Financial instruments
A financial asset or a financial liability is recognised only when the company becomes a party to the contractual provisions of the instrument. Basic financial instruments are initially recognised at the transaction price, unless the arrangement constitutes a financing transaction, where it is recognised at the present value of the future payments discounted at a market rate of interest for a similar debt instrument. Debt instruments are subsequently measured at amortised cost. Where investments in non-convertible preference shares and non-puttable ordinary shares or preference shares are publicly traded or their fair value can otherwise be measured reliably, the investment is subsequently measured at fair value with changes in fair value recognised in profit or loss. All other such investments are subsequently measured at cost less impairment. Other financial instruments, including derivatives, are initially recognised at fair value, unless payment for an asset is deferred beyond normal business terms or financed at a rate of interest that is not a market rate, in which case the asset is measured at the present value of the future payments discounted at a market rate of interest for a similar debt instrument. Other financial instruments are subsequently measured at fair value, with any changes recognised in profit or loss, with the exception of hedging instruments in a designated hedging relationship.

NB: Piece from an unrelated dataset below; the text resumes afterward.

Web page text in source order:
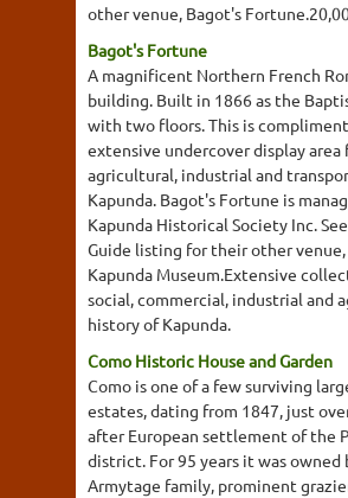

Financial assets that are measured at cost or amortised cost are reviewed for objective evidence of impairment at the end of each reporting date. If there is objective evidence of impairment, an impairment loss is recognised in profit or loss immediately. For all equity instruments regardless of significance, and other financial assets that are individually significant, these are assessed individually for impairment. Other financial assets or either assessed individually or grouped on the basis of similar credit risk characteristics. Any reversals of impairment are recognised in profit or loss immediately, to the extent that the reversal does not result in a carrying amount of the financial asset that exceeds what the carrying amount would have been had the impairment not previously been recognised.
4. Limited by guarantee
The company is limited by guarantee and does not have a share capital. In the event of the company being wound up, the liability of each member is limited to £1.
5. Tangible assets
£
Cost
At 1 December 2022 and 30 November 2023 38,176
_______
Depreciation
At 1 December 2022 26,834
Charge for the year 3,818
_______
At 30 November 2023 30,652
_______
Carrying amount
At 30 November 2023 7,524
_______
At 30 November 2022 11,342
_______
6. Controlling party
The company is limited by guarantee and there is no ultimate controlling party.